At the end of the letter was a postscript. Before he was summoned by a witch, a man from Argyll traded these six buttons for a white deerskin pouch I found, stained with blood. Use them for one of the young nephews. Inside the folded paper envelope were six familiar discs of wood.

Duncan stared at the page, not focusing on the words, then looked up at Woolford. “Why,” he asked the officer, “would Adam Munroe trade perfectly good buttons for a bloodstained pouch?”

Woolford frowned. “Let’s put to rest one troubled soul at a time, shall we?”

“You have not reclaimed your buttons,” Duncan pressed.

“It seemed miserly,” Woolford replied in a brittle tone, “to interfere with a gift to a child.”

The officer pushed the second letter across the table. “I keep reading it, trying to make sense of the words.”

It was from Cameron, the senior keeper who always showed the most enthusiasm when flogging his fellow prisoners-a four-page letter addressed to D. Camshron, care of a priest in Strontian. It began Dear Doilidh, and what followed was a rambling narrative of the voyage, boasting of riches to come in the New World, then speaking of Evering’s death. We know why men get fetched in the night. The darker the secret a man hides, the quicker he kills. Woolford pointed to the closing passage, which read like a cryptic verse. Three times up for your new one, three times deiseal kirkside, it said, hot coal behind. Three times over flame, salt against sins. Three times over iron so the devils gnaw their own bones.

“He speaks of salt, of devils and bones,” Woolford observed. “Black arts. And Cameron was in the colonies before.”

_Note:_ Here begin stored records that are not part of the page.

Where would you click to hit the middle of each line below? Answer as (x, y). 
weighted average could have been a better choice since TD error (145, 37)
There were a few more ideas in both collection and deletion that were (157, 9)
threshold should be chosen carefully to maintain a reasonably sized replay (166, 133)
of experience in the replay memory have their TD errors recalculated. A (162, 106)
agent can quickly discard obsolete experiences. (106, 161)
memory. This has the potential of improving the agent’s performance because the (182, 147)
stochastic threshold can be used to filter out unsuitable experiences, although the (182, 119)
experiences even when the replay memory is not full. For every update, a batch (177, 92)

Duncan read the words again and glanced at each man’s face. Each seemed to be nominating his own candidate for the noose. “Surely only a letter to a loved one.”

“You can’t know that.”

But Duncan did know, without a doubt. Lister was not the only one hiding something about his family. Doilidh was the Gaelic form of Dolly, just as the English translation for Camshron was Cameron. The words were about a newborn, but could only be understood by one from the Highlands. Deiseal meant sunwise in the old tongue-walking from east to west. A new mother on the first outing with her child was supposed to carry the baby up three steps to assure prosperity, then walk three times sunwise or clockwise around the kirk, the church, to avoid begin trapped by the spirits who craved newborns, tossing a hot coal behind to assure they were not following her. Passing the baby three times over flames was an old charm to protect a newborn, as was touching salt to a newborn’s mouth. And a secret, second baptism at the smithy’s forge, passing the infant over the iron anvil, was frowned on by the church but was a tradition steeped in time, from long before priests arrived in Scotland. It would deny the devils a chance to eat the newborn, making them chew their own bones instead. Cameron had left a pregnant woman, a wife or perhaps a sister, and wanted to be sure the offspring was blessed in all the traditions of the Highlands.

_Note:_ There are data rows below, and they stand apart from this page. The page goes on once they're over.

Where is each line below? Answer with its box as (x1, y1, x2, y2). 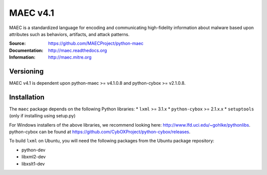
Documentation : (9, 47, 44, 53)
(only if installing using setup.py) (9, 113, 76, 119)
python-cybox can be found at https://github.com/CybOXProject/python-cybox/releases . (9, 129, 190, 135)
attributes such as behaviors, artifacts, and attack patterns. (9, 31, 130, 37)
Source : (9, 40, 26, 46)
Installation (9, 93, 44, 101)
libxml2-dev (21, 154, 46, 160)
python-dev (21, 147, 45, 153)
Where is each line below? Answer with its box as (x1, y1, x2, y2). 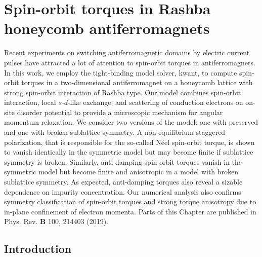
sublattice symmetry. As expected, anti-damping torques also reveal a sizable (4, 176, 243, 187)
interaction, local (4, 97, 56, 107)
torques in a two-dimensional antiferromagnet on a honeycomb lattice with (21, 77, 253, 88)
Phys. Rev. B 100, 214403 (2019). (4, 216, 108, 227)
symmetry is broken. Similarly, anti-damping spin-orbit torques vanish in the (4, 156, 242, 167)
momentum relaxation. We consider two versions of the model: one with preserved (4, 117, 258, 127)
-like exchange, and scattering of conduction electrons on (67, 97, 243, 107)
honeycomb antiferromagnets (4, 18, 210, 39)

Duncan eyed Woolford uncertainly. “I don’t know that,” he replied, then froze as terrible realization swept over him. He glanced at his companions again. Had they made the connection? Cameron spoke of a man fetched in the night. Frasier spoke of what the Company brought from Edinburgh. Arnold and Woolford had made but one trip to Edinburgh, to bring Duncan. And they had brought him onto the ship in the night.

“Nothing here explains what happened in the compass room,” he observed, fighting to keep his voice level.

“Evering himself made the ritual,” Arnold proclaimed. “He placed his own buckle there, stole into the gallery for salt and blood and the heart, even that horrible eye, which the cook says came from a shark they had boarded the day before. The claw must be from one of his own collections.”